Сталин вновь и вновь безжалостно обрушивался на оппозицию, обвиняя ее в «неверии» во внутренние силы революции. Исходя из этого, он подчеркивал, что она подрывает волю пролетариата к строительству социализма и таким образом «культивирует капитулянтство». Напомнив о словах Троцкого «великолепная историческая музыка растущего социализма», Сталин сказал, что это «музыкальная отписка», которая уводит в сторону от главной темы: «Мы можем, – говорит Троцкий, – идти к социализму. Но можем ли прийти к социализму, – вот в чем вопрос. Идти, зная, что не придешь к социализму, – разве это не глупость?». Сталин еще и еще раз подчеркивал психологический аспект – необходимость ясного понимания цели и уверенность в возможности ее достижения: «Мы не можем строить без перспектив, без уверенности, что, начав строить социалистическое хозяйство, можем его построить... Далее. Без ясных перспектив нашего строительства, без уверенности построить социализм рабочие массы не могут сознательно участвовать в этом строительстве, они не мо-
тут сознательно руководить крестьянством. Без уверенности построить социализм не может быть воли к строительству социализма. Кому охота строить, зная, что не построишь?». Придавая этому психологическому аргументу несколько парадоксальную антитроцкистскую направленность, Сталин заявил, что любое ослабление воли российского пролетариата строить социализм вредно для мировой революции, поскольку оно приведет к усилению капиталистических тенденций в советской экономике и, следовательно, подорвет надежды иностранных рабочих на победу социализма в России, что в свою очередь задержит революции в других странах. Ведь как писал Ленин уже после 1917 г.: «Сейчас главное свое воздействие на международную революцию мы оказываем своей хозяйственной политикой. Все на Советскую Республику смотрят... Решим мы эту задачу, – и тогда мы выиграли в международном масштабе наверняка и окончательно. Поэтому вопросы хозяйственного строительства приобретают для нас значение совершенно исключительное. На этом фронте мы должны одержать победу медленным, постепенным, – быстрым нельзя, – но неуклонным повышением и движением вперед»26.

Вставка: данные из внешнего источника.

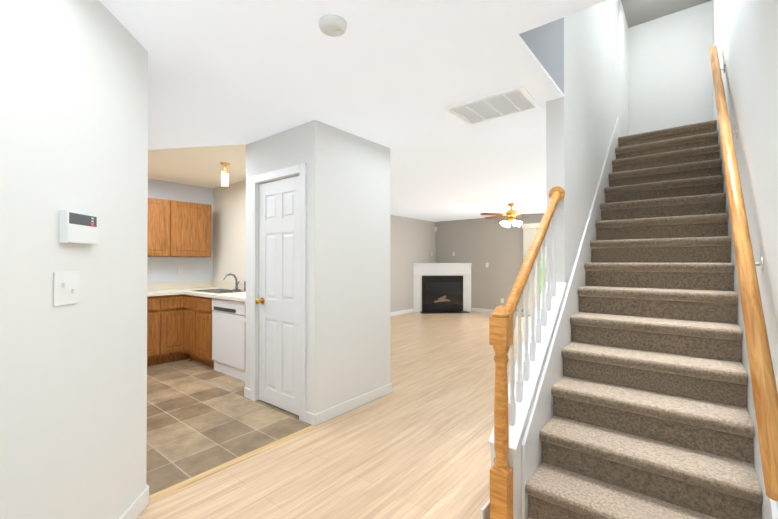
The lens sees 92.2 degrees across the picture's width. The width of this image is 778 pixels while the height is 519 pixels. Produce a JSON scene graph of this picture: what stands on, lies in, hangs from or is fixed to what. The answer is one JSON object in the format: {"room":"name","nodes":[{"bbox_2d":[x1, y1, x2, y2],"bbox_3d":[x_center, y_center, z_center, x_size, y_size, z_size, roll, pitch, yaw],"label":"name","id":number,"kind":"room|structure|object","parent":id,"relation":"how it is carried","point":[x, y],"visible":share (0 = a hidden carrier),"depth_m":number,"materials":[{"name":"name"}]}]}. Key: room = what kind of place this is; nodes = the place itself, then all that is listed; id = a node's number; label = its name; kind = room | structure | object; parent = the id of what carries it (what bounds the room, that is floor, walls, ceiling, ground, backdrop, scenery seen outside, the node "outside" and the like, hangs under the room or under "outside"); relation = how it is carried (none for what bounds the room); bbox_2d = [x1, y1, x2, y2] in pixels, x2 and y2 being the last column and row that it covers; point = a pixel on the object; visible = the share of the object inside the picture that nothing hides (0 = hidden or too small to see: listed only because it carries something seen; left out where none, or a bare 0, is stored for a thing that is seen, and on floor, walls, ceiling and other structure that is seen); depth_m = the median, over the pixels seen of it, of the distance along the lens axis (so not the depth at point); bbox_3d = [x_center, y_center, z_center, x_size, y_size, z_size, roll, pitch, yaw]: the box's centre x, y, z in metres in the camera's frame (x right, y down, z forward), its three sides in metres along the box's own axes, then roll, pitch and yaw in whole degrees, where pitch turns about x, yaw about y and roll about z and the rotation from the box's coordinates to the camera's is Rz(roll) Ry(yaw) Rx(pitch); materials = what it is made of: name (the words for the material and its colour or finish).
{"room":"entrance hallway","nodes":[
{"label":"entrance hallway","id":0,"kind":"room"},
{"bbox_2d":[0,0,147,518],"bbox_3d":[-1.240,0.087,0.882,0.120,2.440,2.520,0,0,-6],"label":"wall","id":1,"kind":"structure","parent":0,"point":[73,137],"depth_m":1.47,"materials":[{"name":"white paint"}]},
{"bbox_2d":[53,271,78,306],"bbox_3d":[-1.238,0.110,1.439,0.092,0.128,0.092,0,0,39],"label":"light switch","id":2,"kind":"object","parent":1,"relation":"attached to","point":[65,288],"visible":1,"depth_m":1.43,"materials":[{"name":"white plastic"}]},
{"bbox_2d":[59,210,98,244],"bbox_3d":[-1.230,-0.124,1.491,0.032,0.124,0.172,0,0,-6],"label":"alarm keypad","id":3,"kind":"object","parent":1,"relation":"attached to","point":[75,227],"visible":1,"depth_m":1.46,"materials":[{"name":"white plastic"}]},
{"bbox_2d":[119,484,148,518],"bbox_3d":[-1.237,1.262,0.882,1.888,0.090,1.709,0,0,39],"label":"baseboard","id":4,"kind":"structure","parent":1,"relation":"attached to","point":[137,506],"depth_m":1.91,"materials":[{"name":"white wood"}]},
{"bbox_2d":[147,178,212,282],"bbox_3d":[-4.093,0.108,4.155,0.120,2.440,4.500,0,0,39],"label":"wall","id":5,"kind":"structure","parent":0,"point":[161,269],"depth_m":5.40,"materials":[{"name":"white paint"}]},
{"bbox_2d":[147,197,178,256],"bbox_3d":[-3.221,-0.417,4.882,0.329,0.760,0.686,0,0,39],"label":"upper cabinet","id":6,"kind":"object","parent":5,"relation":"attached to","point":[163,215],"depth_m":4.93,"materials":[{"name":"brown wood"}]},
{"bbox_2d":[177,266,182,273],"bbox_3d":[-3.011,0.146,5.402,0.009,0.118,0.075,0,0,39],"label":"outlet","id":7,"kind":"object","parent":5,"relation":"attached to","point":[180,269],"depth_m":5.40,"materials":[{"name":"white plastic"}]},
{"bbox_2d":[175,201,211,256],"bbox_3d":[-2.890,-0.414,5.294,0.329,0.760,0.623,0,0,39],"label":"upper cabinet","id":8,"kind":"object","parent":5,"relation":"attached to","point":[179,229],"depth_m":5.24,"materials":[{"name":"brown wood"}]},
{"bbox_2d":[195,265,199,272],"bbox_3d":[-2.858,0.148,5.587,0.016,0.118,0.075,0,0,39],"label":"outlet","id":9,"kind":"object","parent":5,"relation":"attached to","point":[197,267],"depth_m":5.59,"materials":[{"name":"white plastic"}]},
{"bbox_2d":[213,180,245,281],"bbox_3d":[-1.748,0.114,5.082,2.380,2.440,0.120,0,0,39],"label":"wall","id":10,"kind":"structure","parent":0,"point":[229,229],"depth_m":5.47,"materials":[{"name":"beige paint"}]},
{"bbox_2d":[146,358,382,495],"bbox_3d":[-2.834,1.351,2.984,3.540,0.060,4.500,0,0,39],"label":"floor","id":11,"kind":"structure","parent":0,"point":[201,418],"depth_m":3.04,"materials":[{"name":"brown tile"}]},
{"bbox_2d":[147,296,154,365],"bbox_3d":[-3.234,0.894,4.693,0.536,0.876,0.600,0,0,39],"label":"base cabinet","id":12,"kind":"object","parent":11,"relation":"on","point":[150,299],"depth_m":4.63,"materials":[{"name":"brown wood"}]},
{"bbox_2d":[155,294,182,364],"bbox_3d":[-2.923,0.896,5.041,0.586,0.876,0.600,0,0,39],"label":"base cabinet","id":13,"kind":"object","parent":11,"relation":"on","point":[179,326],"depth_m":4.80,"materials":[{"name":"brown wood"}]},
{"bbox_2d":[147,282,181,296],"bbox_3d":[-3.375,0.385,4.511,0.549,0.138,2.797,0,0,39],"label":"countertop","id":14,"kind":"structure","parent":13,"relation":"on","point":[164,288],"depth_m":5.11,"materials":[{"name":"beige laminate"}]},
{"bbox_2d":[182,273,245,301],"bbox_3d":[-1.774,0.318,4.593,1.804,0.271,0.666,0,0,39],"label":"countertop","id":15,"kind":"structure","parent":13,"relation":"on","point":[233,291],"depth_m":5.12,"materials":[{"name":"beige laminate"}]},
{"bbox_2d":[183,294,198,362],"bbox_3d":[-2.344,0.896,5.054,0.438,0.876,0.654,0,0,39],"label":"base cabinet","id":16,"kind":"object","parent":11,"relation":"on","point":[190,302],"depth_m":4.80,"materials":[{"name":"brown wood"}]},
{"bbox_2d":[199,296,213,367],"bbox_3d":[-2.107,0.895,4.864,0.436,0.876,0.654,0,0,39],"label":"base cabinet","id":17,"kind":"object","parent":11,"relation":"on","point":[205,303],"depth_m":4.56,"materials":[{"name":"brown wood"}]},
{"bbox_2d":[212,298,245,380],"bbox_3d":[-1.640,0.894,4.489,0.755,0.872,0.622,0,0,39],"label":"dishwasher","id":18,"kind":"object","parent":11,"relation":"on","point":[228,337],"visible":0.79,"depth_m":4.24,"materials":[{"name":"white metal"}]},
{"bbox_2d":[136,311,531,518],"bbox_3d":[0.266,1.361,4.612,6.100,0.060,10.920,0,0,39],"label":"floor","id":19,"kind":"structure","parent":0,"point":[413,444],"depth_m":2.52,"materials":[{"name":"beige wood"}]},
{"bbox_2d":[149,425,317,502],"bbox_3d":[-0.953,1.314,2.501,0.064,0.006,1.200,0,0,39],"label":"threshold strip","id":20,"kind":"object","parent":19,"relation":"on","point":[177,486],"visible":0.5,"depth_m":2.38,"materials":[{"name":"brown wood"}]},
{"bbox_2d":[245,120,389,413],"bbox_3d":[-0.688,0.105,3.687,1.020,2.440,0.970,0,0,39],"label":"wall block","id":21,"kind":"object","parent":19,"relation":"on","point":[347,266],"visible":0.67,"depth_m":3.28,"materials":[{"name":"white paint"}]},
{"bbox_2d":[255,175,299,414],"bbox_3d":[-0.981,0.301,3.308,0.648,2.019,0.106,0,0,39],"label":"closet door","id":22,"kind":"structure","parent":21,"relation":"attached to","point":[277,300],"depth_m":3.32,"materials":[{"name":"white wood"}]},
{"bbox_2d":[250,163,305,421],"bbox_3d":[-0.961,0.268,3.337,0.800,2.110,0.116,0,0,39],"label":"trim","id":23,"kind":"structure","parent":21,"relation":"attached to","point":[300,169],"depth_m":3.27,"materials":[{"name":"white wood"}]},
{"bbox_2d":[311,383,390,425],"bbox_3d":[-0.298,1.278,3.339,0.013,0.090,0.953,0,0,39],"label":"baseboard","id":24,"kind":"structure","parent":19,"relation":"on","point":[325,415],"depth_m":3.26,"materials":[{"name":"white wood"}]},
{"bbox_2d":[413,263,471,313],"bbox_3d":[1.416,0.730,9.749,1.228,1.270,1.228,0,0,39],"label":"fireplace","id":25,"kind":"object","parent":19,"relation":"on","point":[441,287],"visible":1,"depth_m":9.80,"materials":[{"name":"white"}]},
{"bbox_2d":[525,120,761,518],"bbox_3d":[2.403,-0.065,3.334,0.875,2.776,4.409,0,0,39],"label":"staircase","id":26,"kind":"structure","parent":19,"relation":"on","point":[650,418],"depth_m":2.21,"materials":[{"name":"carpet"}]},
{"bbox_2d":[100,0,606,221],"bbox_3d":[0.219,-1.267,4.667,6.220,0.324,10.920,0,0,39],"label":"ceiling","id":27,"kind":"structure","parent":0,"point":[397,77],"depth_m":2.42,"materials":[{"name":"white paint"}]},
{"bbox_2d":[220,162,229,187],"bbox_3d":[-1.891,-0.970,4.319,0.110,0.282,0.110,0,0,39],"label":"pendant light","id":28,"kind":"object","parent":27,"relation":"hanging from","point":[224,178],"visible":1,"depth_m":4.29,"materials":[{"name":"white glass"}]},
{"bbox_2d":[319,14,346,36],"bbox_3d":[-0.268,-1.107,1.788,0.132,0.040,0.132,0,0,39],"label":"smoke detector","id":29,"kind":"object","parent":27,"relation":"attached to","point":[331,25],"visible":1,"depth_m":1.76,"materials":[{"name":"white plastic"}]},
{"bbox_2d":[445,85,541,124],"bbox_3d":[0.768,-1.114,2.752,0.570,0.013,0.420,0,0,39],"label":"ceiling vent","id":30,"kind":"object","parent":27,"relation":"in","point":[510,102],"visible":1,"depth_m":2.73,"materials":[{"name":"white metal"}]},
{"bbox_2d":[480,203,543,227],"bbox_3d":[2.427,-0.864,7.366,1.280,0.454,1.224,0,0,39],"label":"ceiling fan","id":31,"kind":"object","parent":27,"relation":"hanging from","point":[511,214],"visible":1,"depth_m":7.27,"materials":[{"name":"gold metal"}]},
{"bbox_2d":[390,215,435,311],"bbox_3d":[-0.622,0.135,8.293,0.120,2.440,6.300,0,0,39],"label":"wall","id":32,"kind":"structure","parent":0,"point":[412,240],"depth_m":9.53,"materials":[{"name":"beige paint"}]},
{"bbox_2d":[390,309,412,315],"bbox_3d":[-0.958,1.307,7.761,0.013,0.090,5.060,0,0,39],"label":"baseboard","id":33,"kind":"structure","parent":32,"relation":"attached to","point":[408,310],"depth_m":9.33,"materials":[{"name":"white wood"}]},
{"bbox_2d":[436,214,543,315],"bbox_3d":[3.644,0.139,8.834,6.100,2.440,0.120,0,0,39],"label":"wall","id":34,"kind":"structure","parent":0,"point":[480,243],"depth_m":9.66,"materials":[{"name":"beige paint"}]},
{"bbox_2d":[472,308,523,315],"bbox_3d":[2.763,1.318,9.446,1.470,0.090,0.013,0,0,39],"label":"baseboard","id":35,"kind":"structure","parent":34,"relation":"attached to","point":[473,309],"depth_m":9.68,"materials":[{"name":"white wood"}]},
{"bbox_2d":[522,223,539,228],"bbox_3d":[4.035,-0.799,8.368,2.080,0.110,0.122,0,0,39],"label":"headrail valance","id":36,"kind":"object","parent":34,"relation":"attached to","point":[532,225],"visible":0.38,"depth_m":8.83,"materials":[{"name":"white plastic"}]},
{"bbox_2d":[523,228,536,314],"bbox_3d":[3.349,0.289,8.896,0.300,2.060,0.043,0,0,39],"label":"blind stack","id":37,"kind":"object","parent":36,"relation":"hanging from","point":[528,235],"visible":0.48,"depth_m":8.89,"materials":[{"name":"white plastic"}]},
{"bbox_2d":[488,0,628,518],"bbox_3d":[2.846,-0.993,4.720,0.144,4.650,7.309,0,0,39],"label":"wall","id":38,"kind":"structure","parent":0,"point":[581,56],"depth_m":2.76,"materials":[{"name":"white paint"}]},
{"bbox_2d":[481,499,489,518],"bbox_3d":[2.768,1.287,4.713,0.013,0.090,7.395,0,0,39],"label":"baseboard","id":39,"kind":"structure","parent":38,"relation":"attached to","point":[485,511],"depth_m":1.85,"materials":[{"name":"white wood"}]},
{"bbox_2d":[489,186,564,518],"bbox_3d":[0.845,0.404,2.194,0.104,1.823,1.053,0,0,39],"label":"balustrade","id":40,"kind":"object","parent":38,"relation":"on","point":[502,322],"visible":1,"depth_m":1.92,"materials":[{"name":"brown wood"}]},
{"bbox_2d":[521,117,621,518],"bbox_3d":[2.054,-0.191,3.616,0.017,3.031,4.406,0,0,39],"label":"skirt","id":41,"kind":"object","parent":38,"relation":"attached to","point":[541,414],"visible":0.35,"depth_m":2.41,"materials":[{"name":"white wood"}]},
{"bbox_2d":[621,0,711,27],"bbox_3d":[2.392,-3.377,3.342,1.155,0.100,4.690,0,0,39],"label":"ceiling","id":42,"kind":"structure","parent":0,"point":[637,12],"depth_m":4.95,"materials":[{"name":"grey paint"}]},
{"bbox_2d":[628,0,712,134],"bbox_3d":[3.821,-2.378,5.119,0.915,1.875,0.120,0,0,39],"label":"wall","id":43,"kind":"structure","parent":0,"point":[670,79],"depth_m":5.05,"materials":[{"name":"white paint"}]},
{"bbox_2d":[713,0,777,507],"bbox_3d":[1.760,-1.013,1.712,0.120,4.650,8.000,0,0,39],"label":"wall","id":44,"kind":"structure","parent":0,"point":[745,37],"depth_m":1.72,"materials":[{"name":"white paint"}]},
{"bbox_2d":[709,45,777,501],"bbox_3d":[2.072,-0.694,2.267,0.089,2.696,3.334,0,0,39],"label":"handrail","id":45,"kind":"object","parent":44,"relation":"attached to","point":[764,390],"visible":1,"depth_m":1.39,"materials":[{"name":"brown wood"}]},
{"bbox_2d":[715,108,777,518],"bbox_3d":[2.753,-0.194,3.055,0.017,3.031,4.406,0,0,39],"label":"skirt","id":46,"kind":"object","parent":44,"relation":"attached to","point":[769,509],"visible":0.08,"depth_m":1.87,"materials":[{"name":"white wood"}]},
{"label":"outside","id":47,"kind":"structure","parent":0,"visible":0},
{"bbox_2d":[540,247,545,292],"bbox_3d":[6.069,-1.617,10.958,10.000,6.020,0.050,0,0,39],"label":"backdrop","id":48,"kind":"structure","parent":47,"point":[541,269],"depth_m":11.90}
]}

Аргументация, используемая Сталиным, не отличалась четкостью, формулировки были подчас грубоваты, а некоторые из его выводов можно было признать обоснованными лишь с большой натяжкой. Его рассуждения не могли сравниться с построениями Троцкого по логике экономической аргументации, и, по любой объективной оценке, он проиграл «войну цитат» из Ленина. Однако, судя по всему, он все-таки одержал на XV конференции политическую победу. Залогом этой победы стала его глубокая уверенность во «внутренних силах нашей революции». Половина из 194 делегатов, имеющих право решающего голоса, и больше одной трети 640 делегатов с правом совещательного голоса, участвовавших в конференции, не имели дореволюционного партийного стажа. Многие представители нового поколения членов партии (это были в основном мужчины; среди 834 делегатов было только 30 женщин), а также большая часть бывших подпольщиков положительно восприняли логику рас-суждений Сталина, а вернее, его убежденность в том, чего им так хотелось, ибо то, что он сказал о «пролетариате», который нуждался в ясном понимании цели и вере в возможность ее достижения, особенно относилось к лидерам, о чем ему должно было быть хорошо известно. Несомненно, что сталинские аргументы укрепляли их убежденность в необходимости «перспектив», их волю к революционным достижениям на огромной социально-экономической арене России независимо от того, что происходило за границей.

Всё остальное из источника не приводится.